* Task to complete:
All that is wanted is the exact text of the lines below from the one with "In reality, however, networks" through the one with "induit un homéomorphisme de (127, 179)", inclusive, minus any pictures.

*** Opening Dataset records ***

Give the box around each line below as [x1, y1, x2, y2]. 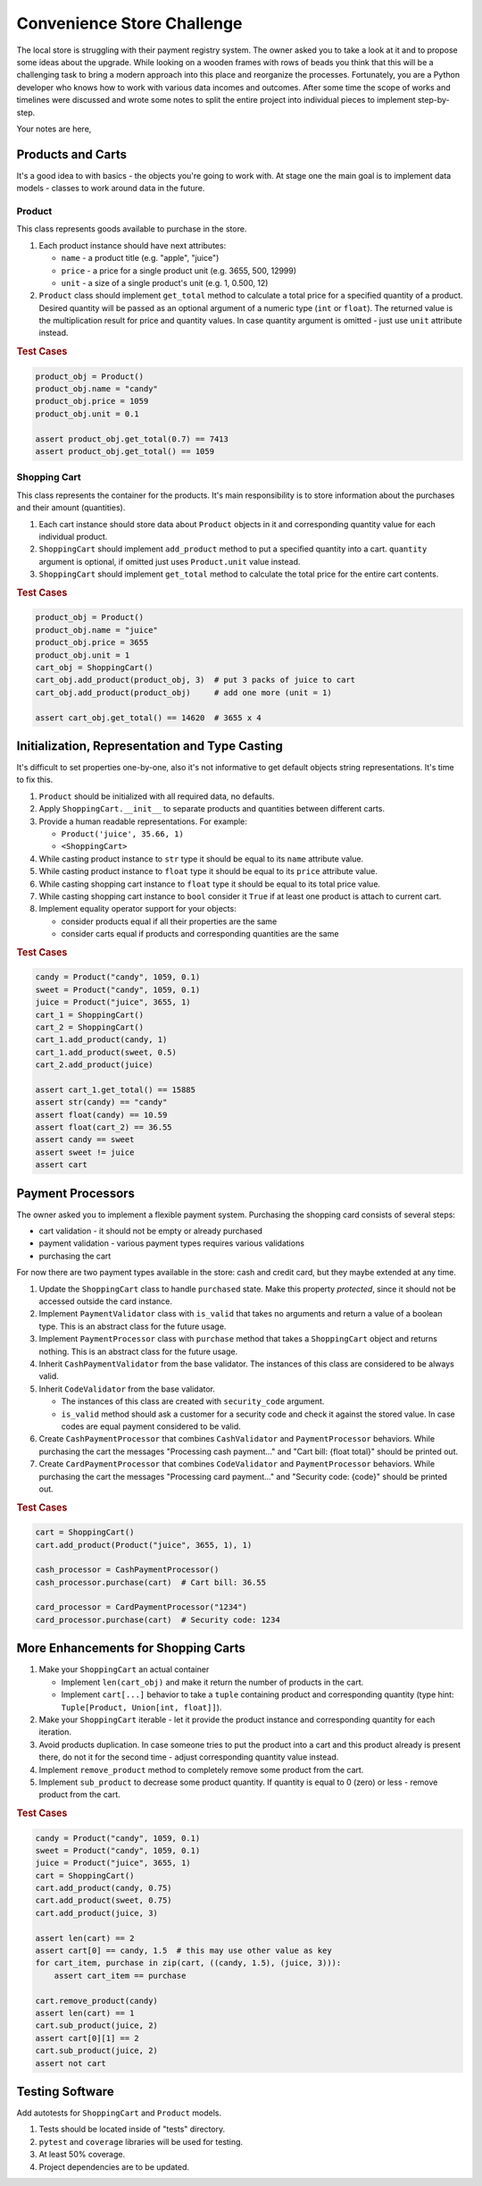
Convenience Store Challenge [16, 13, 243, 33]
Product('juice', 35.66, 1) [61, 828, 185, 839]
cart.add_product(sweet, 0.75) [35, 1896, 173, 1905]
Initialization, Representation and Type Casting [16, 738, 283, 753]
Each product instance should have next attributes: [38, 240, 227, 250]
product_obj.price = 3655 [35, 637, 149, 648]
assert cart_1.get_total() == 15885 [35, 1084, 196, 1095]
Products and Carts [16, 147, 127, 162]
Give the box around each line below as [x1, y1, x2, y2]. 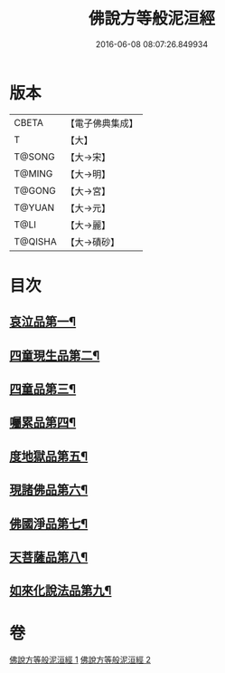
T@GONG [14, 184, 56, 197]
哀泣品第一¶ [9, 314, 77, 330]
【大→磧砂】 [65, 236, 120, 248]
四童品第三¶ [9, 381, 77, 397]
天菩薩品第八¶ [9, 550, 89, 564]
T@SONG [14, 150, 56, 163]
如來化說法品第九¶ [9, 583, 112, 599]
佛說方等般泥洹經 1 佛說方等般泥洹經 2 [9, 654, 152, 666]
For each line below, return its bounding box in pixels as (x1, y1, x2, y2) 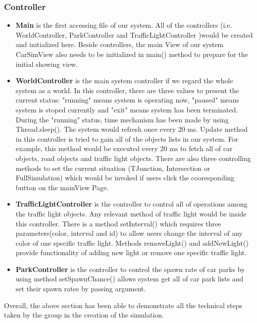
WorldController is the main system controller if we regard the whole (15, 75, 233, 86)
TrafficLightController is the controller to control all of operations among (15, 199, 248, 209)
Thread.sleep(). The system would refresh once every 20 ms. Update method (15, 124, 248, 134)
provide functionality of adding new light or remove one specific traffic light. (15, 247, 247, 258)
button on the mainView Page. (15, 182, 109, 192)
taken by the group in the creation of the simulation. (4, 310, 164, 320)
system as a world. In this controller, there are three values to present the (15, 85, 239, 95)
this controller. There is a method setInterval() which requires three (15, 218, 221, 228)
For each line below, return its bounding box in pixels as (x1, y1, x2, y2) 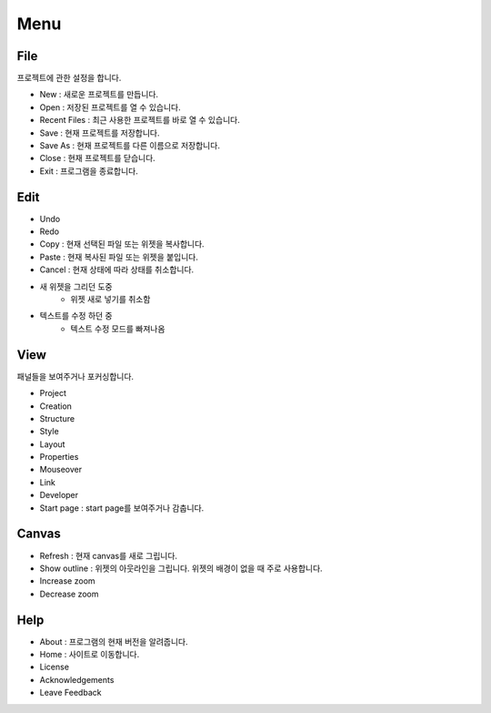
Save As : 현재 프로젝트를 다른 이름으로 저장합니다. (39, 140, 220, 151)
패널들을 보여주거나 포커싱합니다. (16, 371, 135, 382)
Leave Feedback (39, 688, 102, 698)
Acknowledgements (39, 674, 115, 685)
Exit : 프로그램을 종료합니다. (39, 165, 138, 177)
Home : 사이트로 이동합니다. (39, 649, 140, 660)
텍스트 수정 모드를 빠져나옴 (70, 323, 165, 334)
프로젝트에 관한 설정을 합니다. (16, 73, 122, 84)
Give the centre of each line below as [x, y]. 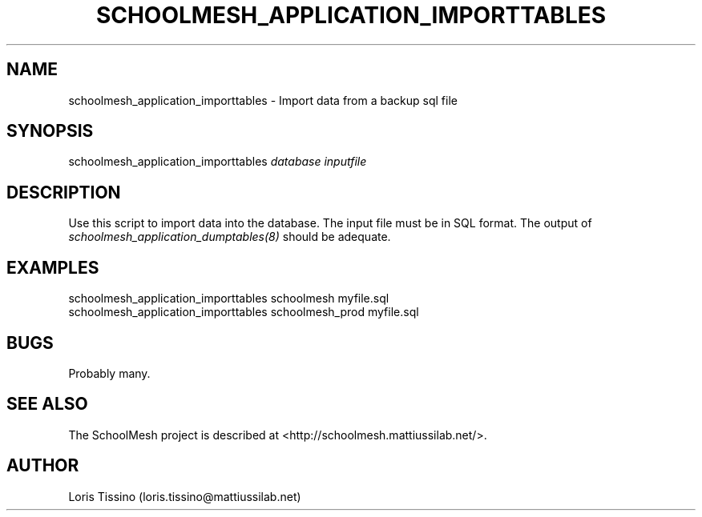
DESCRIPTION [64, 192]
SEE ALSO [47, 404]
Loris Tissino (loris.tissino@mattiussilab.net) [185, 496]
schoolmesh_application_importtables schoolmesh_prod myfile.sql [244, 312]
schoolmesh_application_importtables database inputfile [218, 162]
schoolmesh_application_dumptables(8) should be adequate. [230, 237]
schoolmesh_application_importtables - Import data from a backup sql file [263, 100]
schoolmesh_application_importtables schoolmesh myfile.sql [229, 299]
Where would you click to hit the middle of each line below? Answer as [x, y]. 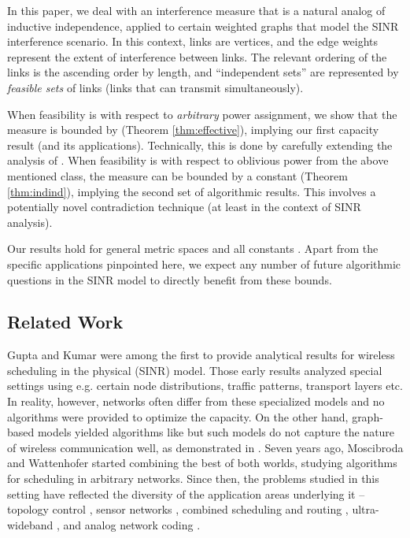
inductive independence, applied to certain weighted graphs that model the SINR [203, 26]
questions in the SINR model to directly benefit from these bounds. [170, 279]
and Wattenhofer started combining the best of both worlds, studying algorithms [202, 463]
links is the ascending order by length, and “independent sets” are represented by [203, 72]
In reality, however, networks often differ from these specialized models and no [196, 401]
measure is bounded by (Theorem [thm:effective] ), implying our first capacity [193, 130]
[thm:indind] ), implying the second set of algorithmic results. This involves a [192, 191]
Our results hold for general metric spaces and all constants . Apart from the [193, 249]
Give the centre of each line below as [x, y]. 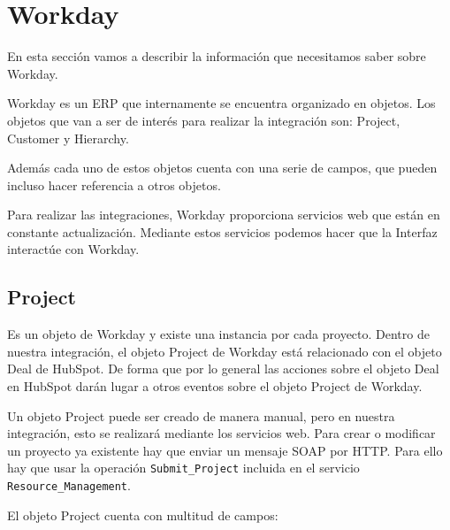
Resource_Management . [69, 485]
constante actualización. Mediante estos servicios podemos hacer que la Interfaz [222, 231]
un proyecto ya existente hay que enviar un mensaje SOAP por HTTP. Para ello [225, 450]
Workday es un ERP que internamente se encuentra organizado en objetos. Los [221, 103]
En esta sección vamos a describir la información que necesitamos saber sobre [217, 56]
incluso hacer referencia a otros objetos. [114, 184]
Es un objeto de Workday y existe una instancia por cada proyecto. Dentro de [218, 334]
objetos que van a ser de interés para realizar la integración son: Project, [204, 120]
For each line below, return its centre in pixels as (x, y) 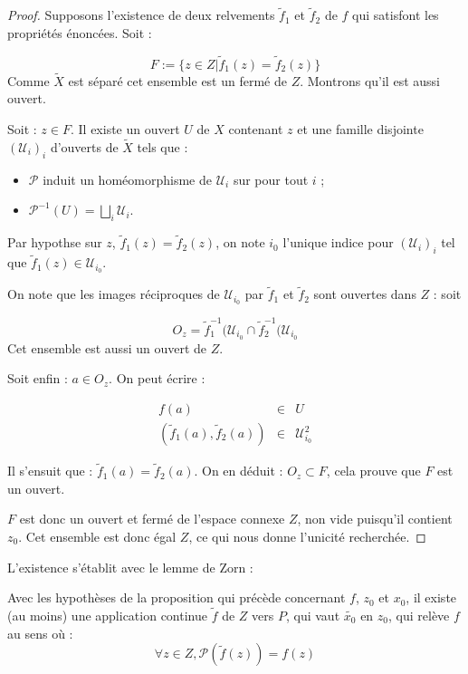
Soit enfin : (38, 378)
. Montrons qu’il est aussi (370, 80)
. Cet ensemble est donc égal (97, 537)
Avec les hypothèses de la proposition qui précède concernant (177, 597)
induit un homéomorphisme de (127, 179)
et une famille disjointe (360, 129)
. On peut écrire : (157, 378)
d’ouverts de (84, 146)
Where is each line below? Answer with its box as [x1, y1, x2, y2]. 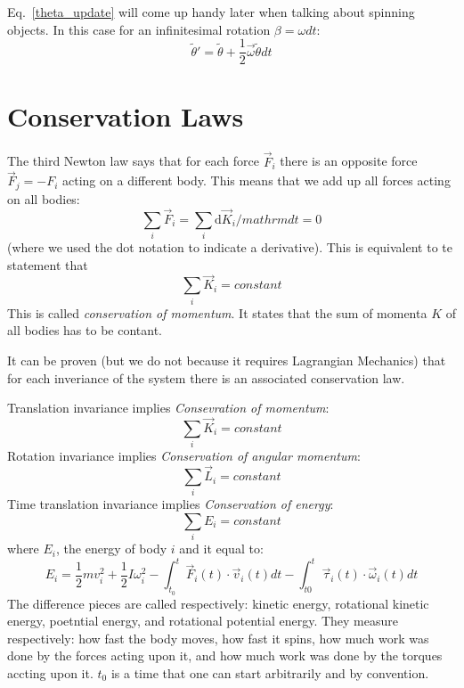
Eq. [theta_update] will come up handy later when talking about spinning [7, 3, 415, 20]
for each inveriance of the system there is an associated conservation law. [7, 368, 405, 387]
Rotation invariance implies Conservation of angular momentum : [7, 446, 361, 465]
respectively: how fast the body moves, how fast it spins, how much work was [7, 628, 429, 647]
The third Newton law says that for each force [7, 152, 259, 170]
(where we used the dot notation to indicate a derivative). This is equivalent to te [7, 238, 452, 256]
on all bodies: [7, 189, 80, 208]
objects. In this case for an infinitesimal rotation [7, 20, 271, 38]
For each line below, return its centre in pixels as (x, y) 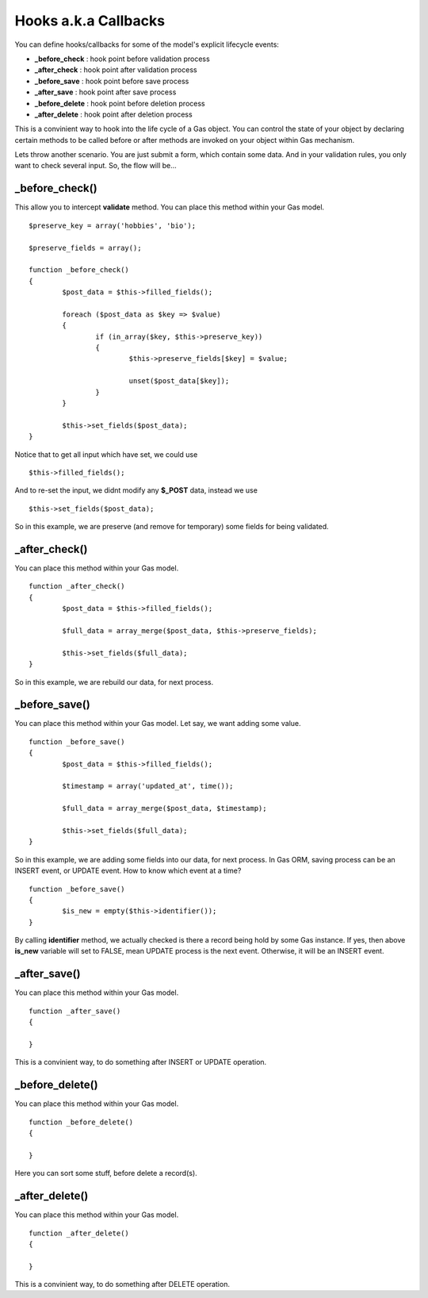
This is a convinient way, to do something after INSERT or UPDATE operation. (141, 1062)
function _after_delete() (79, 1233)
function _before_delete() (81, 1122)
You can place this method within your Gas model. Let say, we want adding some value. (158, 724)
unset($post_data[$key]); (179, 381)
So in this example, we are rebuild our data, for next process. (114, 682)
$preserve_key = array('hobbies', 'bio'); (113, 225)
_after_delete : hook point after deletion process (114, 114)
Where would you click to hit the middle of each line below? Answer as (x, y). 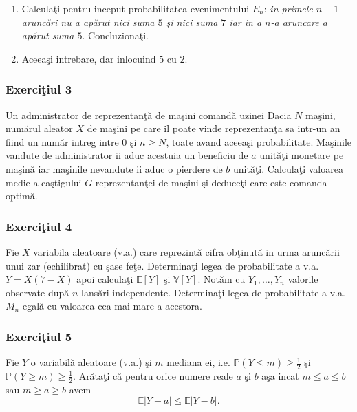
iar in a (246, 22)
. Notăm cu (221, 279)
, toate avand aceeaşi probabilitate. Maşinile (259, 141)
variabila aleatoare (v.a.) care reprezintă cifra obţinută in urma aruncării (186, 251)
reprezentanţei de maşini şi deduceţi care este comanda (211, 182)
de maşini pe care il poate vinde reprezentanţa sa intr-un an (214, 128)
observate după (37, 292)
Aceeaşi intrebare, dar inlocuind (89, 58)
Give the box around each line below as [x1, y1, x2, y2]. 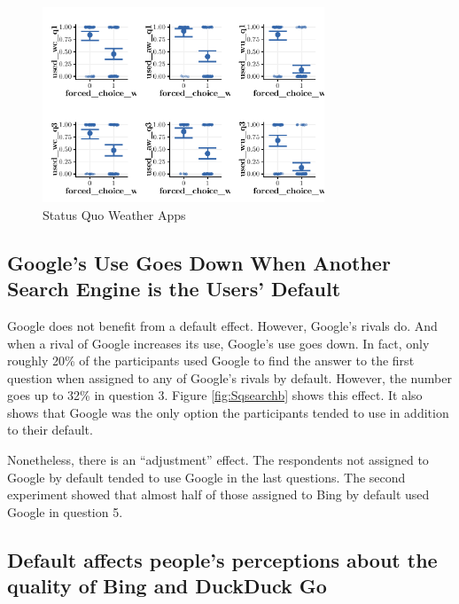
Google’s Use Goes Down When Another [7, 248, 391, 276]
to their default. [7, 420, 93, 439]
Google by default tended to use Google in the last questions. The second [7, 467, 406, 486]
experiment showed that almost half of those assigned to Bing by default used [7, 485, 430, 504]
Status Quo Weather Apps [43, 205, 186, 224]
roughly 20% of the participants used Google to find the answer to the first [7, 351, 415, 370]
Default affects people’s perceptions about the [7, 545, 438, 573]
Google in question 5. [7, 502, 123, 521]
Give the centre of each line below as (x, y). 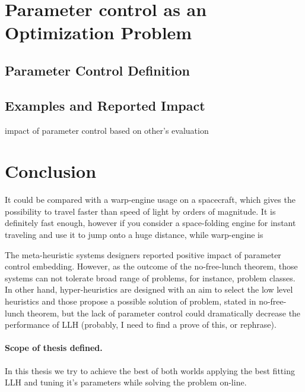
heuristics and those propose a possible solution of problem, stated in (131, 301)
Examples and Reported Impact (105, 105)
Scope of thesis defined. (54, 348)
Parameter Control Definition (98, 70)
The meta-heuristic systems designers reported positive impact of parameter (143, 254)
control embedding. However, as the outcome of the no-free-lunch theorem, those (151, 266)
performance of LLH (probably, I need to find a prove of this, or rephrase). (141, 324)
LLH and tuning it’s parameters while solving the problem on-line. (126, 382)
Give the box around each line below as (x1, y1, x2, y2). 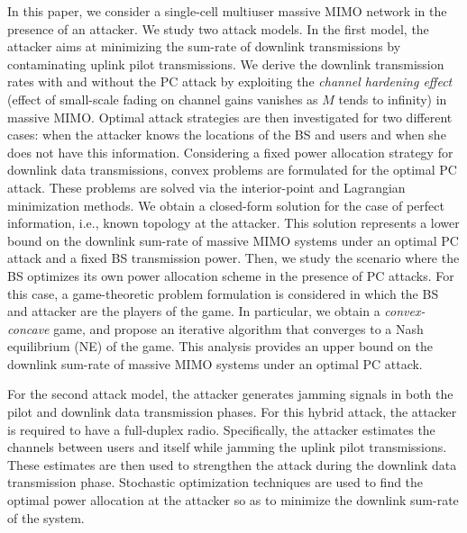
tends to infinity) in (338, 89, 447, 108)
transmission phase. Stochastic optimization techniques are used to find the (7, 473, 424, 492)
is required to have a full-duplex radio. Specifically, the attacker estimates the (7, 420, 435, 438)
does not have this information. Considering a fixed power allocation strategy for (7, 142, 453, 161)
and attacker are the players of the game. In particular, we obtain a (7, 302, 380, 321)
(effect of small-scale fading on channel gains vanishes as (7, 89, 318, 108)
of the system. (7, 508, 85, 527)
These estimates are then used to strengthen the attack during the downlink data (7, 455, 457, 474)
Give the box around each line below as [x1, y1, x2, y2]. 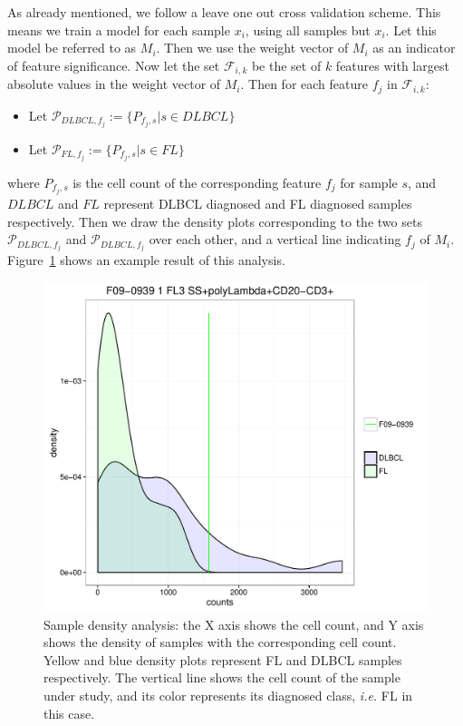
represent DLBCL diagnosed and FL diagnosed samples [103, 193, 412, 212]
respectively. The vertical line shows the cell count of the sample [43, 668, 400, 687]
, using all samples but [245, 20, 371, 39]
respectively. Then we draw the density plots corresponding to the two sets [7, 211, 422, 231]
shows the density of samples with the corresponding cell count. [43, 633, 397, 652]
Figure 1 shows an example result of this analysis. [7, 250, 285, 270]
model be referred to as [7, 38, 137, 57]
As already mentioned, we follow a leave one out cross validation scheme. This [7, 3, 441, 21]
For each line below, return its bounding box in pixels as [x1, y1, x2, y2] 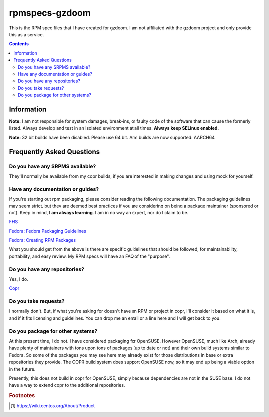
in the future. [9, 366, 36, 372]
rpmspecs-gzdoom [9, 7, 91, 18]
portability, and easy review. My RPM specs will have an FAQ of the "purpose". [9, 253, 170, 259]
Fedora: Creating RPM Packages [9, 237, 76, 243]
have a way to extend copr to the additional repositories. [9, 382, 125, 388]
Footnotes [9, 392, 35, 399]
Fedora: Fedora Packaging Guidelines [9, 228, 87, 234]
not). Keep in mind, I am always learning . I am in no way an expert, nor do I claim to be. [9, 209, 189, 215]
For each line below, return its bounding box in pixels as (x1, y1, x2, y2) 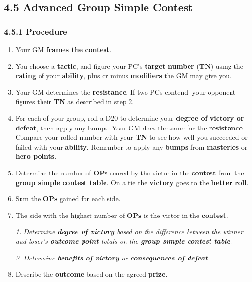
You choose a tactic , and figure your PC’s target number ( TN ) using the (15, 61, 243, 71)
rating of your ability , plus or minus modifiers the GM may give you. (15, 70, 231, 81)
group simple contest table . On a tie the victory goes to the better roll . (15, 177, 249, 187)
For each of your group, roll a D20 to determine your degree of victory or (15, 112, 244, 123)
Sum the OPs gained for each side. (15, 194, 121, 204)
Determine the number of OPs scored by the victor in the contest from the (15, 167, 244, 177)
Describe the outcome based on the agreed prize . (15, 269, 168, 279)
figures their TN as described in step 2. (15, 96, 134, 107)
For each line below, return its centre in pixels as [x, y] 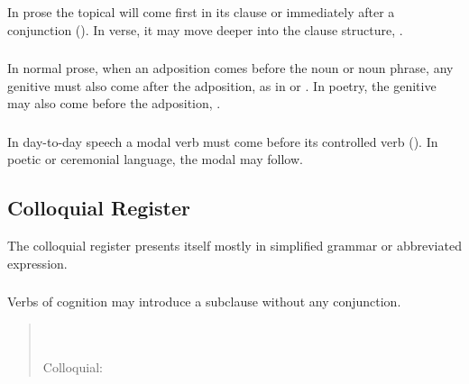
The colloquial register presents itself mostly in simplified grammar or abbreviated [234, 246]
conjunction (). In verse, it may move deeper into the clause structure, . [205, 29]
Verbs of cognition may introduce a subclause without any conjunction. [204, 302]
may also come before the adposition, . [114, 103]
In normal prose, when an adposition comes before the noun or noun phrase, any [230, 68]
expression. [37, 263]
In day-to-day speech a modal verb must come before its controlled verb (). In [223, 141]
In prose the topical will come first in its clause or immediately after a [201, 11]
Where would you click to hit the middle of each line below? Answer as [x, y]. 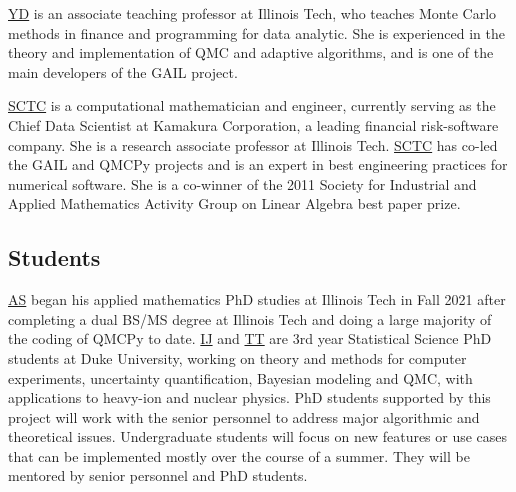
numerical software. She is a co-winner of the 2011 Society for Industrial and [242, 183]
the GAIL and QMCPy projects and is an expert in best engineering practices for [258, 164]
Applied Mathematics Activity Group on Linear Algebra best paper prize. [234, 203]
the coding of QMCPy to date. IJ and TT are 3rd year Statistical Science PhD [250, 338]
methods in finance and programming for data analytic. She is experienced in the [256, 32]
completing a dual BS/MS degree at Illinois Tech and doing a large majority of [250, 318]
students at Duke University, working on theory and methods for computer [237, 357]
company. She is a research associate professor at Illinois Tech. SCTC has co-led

*** Closing Dataset records ***

* Response area:
In reality, however, networks often differ from these specialized models and no [196, 401]
measure is bounded by (Theorem [thm:effective] ), implying our first capacity [193, 130]
[thm:indind] ), implying the second set of algorithmic results. This involves a [192, 191]
Our results hold for general metric spaces and all constants . Apart from the [193, 249]
Give the centre of each line below as [x, y]. 
Resource_Management . [69, 485]
constante actualización. Mediante estos servicios podemos hacer que la Interfaz [222, 231]
un proyecto ya existente hay que enviar un mensaje SOAP por HTTP. Para ello [225, 450]
Workday es un ERP que internamente se encuentra organizado en objetos. Los [221, 103]
En esta sección vamos a describir la información que necesitamos saber sobre [217, 56]
incluso hacer referencia a otros objetos. [114, 184]
Es un objeto de Workday y existe una instancia por cada proyecto. Dentro de [218, 334]
objetos que van a ser de interés para realizar la integración son: Project, [204, 120]
For each line below, return its centre in pixels as (x, y) 
Soit enfin : (38, 378)
. Montrons qu’il est aussi (370, 80)
. Cet ensemble est donc égal (97, 537)
Avec les hypothèses de la proposition qui précède concernant (177, 597)
induit un homéomorphisme de (127, 179)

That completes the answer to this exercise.